Find and return every line of the data that contains the word "moved".

┌────────

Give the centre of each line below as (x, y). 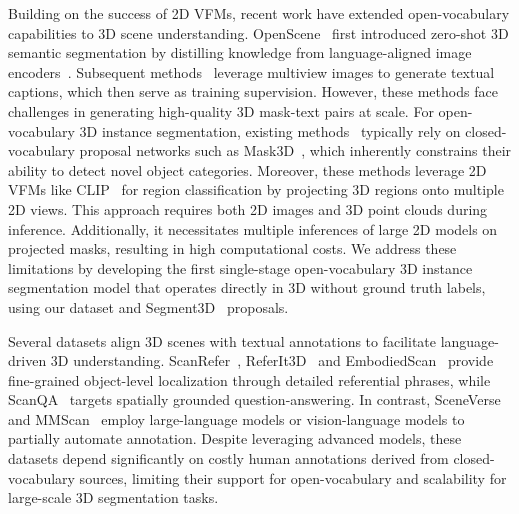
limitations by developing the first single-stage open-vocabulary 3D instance (240, 267)
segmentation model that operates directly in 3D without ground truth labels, (247, 287)
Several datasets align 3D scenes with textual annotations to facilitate (222, 340)
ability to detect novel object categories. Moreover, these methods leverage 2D (247, 169)
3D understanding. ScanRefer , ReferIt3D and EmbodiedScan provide (272, 360)
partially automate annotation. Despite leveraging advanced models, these (235, 438)
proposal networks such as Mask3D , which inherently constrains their (295, 150)
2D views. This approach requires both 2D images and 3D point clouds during (248, 208)
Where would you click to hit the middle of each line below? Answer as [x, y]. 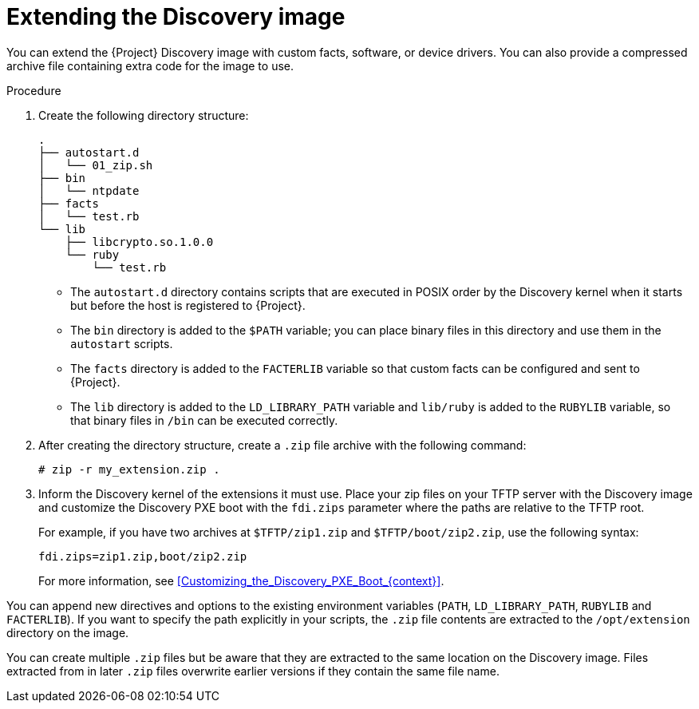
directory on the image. [68, 632]
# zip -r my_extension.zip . [129, 469]
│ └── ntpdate [89, 190]
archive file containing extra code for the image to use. [150, 65]
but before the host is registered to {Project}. [188, 305]
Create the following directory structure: [144, 115]
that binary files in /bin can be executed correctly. [204, 420]
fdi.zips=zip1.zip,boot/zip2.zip [143, 556]
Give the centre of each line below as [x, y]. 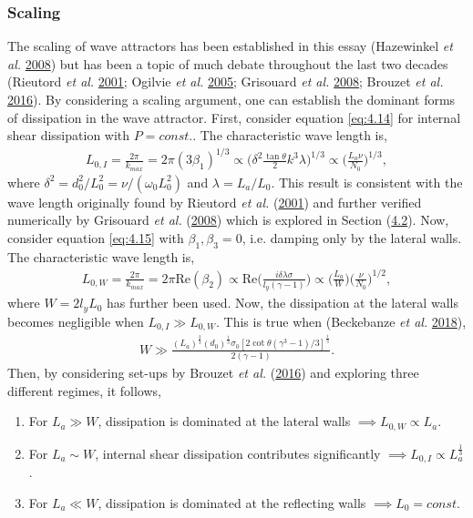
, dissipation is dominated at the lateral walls [224, 421]
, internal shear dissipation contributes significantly [238, 453]
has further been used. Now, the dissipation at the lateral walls [283, 303]
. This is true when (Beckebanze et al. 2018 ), [341, 321]
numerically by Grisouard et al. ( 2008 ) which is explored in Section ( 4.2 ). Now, [228, 220]
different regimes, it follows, [84, 390]
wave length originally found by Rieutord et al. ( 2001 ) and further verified [215, 202]
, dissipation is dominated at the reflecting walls [232, 502]
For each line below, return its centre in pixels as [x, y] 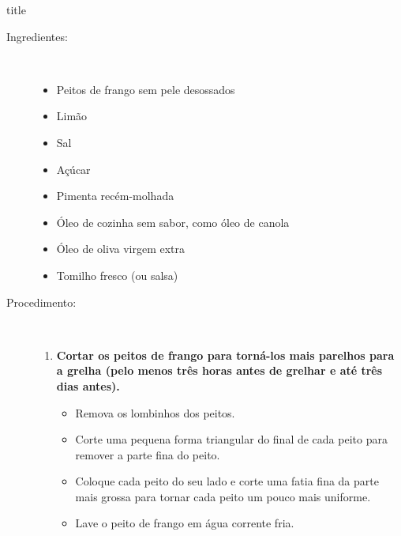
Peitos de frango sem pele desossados [146, 89]
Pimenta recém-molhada [115, 196]
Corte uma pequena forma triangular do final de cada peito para [231, 439]
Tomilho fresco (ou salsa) [117, 275]
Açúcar [73, 169]
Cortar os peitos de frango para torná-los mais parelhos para [225, 355]
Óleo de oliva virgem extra [121, 249]
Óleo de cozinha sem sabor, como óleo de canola [173, 222]
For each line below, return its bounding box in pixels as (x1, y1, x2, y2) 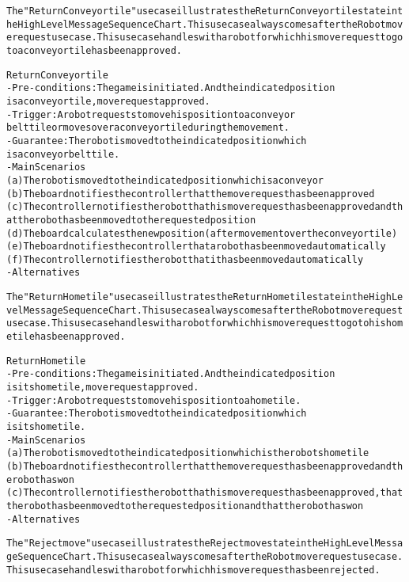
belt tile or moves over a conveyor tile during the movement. (6, 122, 290, 134)
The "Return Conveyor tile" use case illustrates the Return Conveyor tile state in (6, 6, 398, 17)
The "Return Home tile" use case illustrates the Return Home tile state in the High (6, 291, 392, 303)
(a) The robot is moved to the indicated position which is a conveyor (6, 174, 324, 186)
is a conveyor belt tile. (6, 148, 120, 160)
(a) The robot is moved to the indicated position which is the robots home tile (6, 447, 369, 459)
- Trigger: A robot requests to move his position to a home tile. (6, 394, 301, 406)
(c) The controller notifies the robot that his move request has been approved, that (6, 487, 403, 499)
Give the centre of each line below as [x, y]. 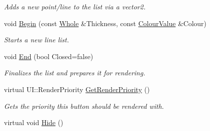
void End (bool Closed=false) [49, 56]
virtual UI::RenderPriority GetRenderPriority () [77, 89]
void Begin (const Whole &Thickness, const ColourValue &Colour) [105, 23]
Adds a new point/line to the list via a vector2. [75, 6]
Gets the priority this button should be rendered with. [84, 106]
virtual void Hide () [34, 122]
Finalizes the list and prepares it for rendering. [75, 73]
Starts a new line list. [37, 40]
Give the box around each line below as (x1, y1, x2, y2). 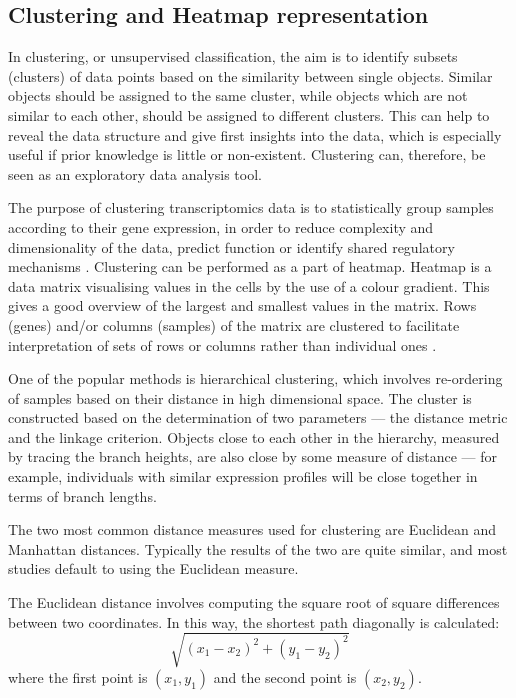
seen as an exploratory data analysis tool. (8, 163, 262, 184)
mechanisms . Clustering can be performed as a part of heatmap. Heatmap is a (8, 256, 492, 277)
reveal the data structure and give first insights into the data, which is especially (8, 124, 502, 145)
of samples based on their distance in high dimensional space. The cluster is (8, 387, 472, 408)
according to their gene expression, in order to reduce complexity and (8, 216, 434, 237)
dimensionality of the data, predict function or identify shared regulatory (8, 236, 455, 257)
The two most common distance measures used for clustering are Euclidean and (8, 519, 497, 540)
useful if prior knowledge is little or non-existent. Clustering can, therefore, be (8, 144, 486, 165)

└────────

> **Exercise solution**:
(a) The robot is moved to the indicated position which is a conveyor (6, 174, 324, 186)
(a) The robot is moved to the indicated position which is the robots home tile (6, 447, 369, 459)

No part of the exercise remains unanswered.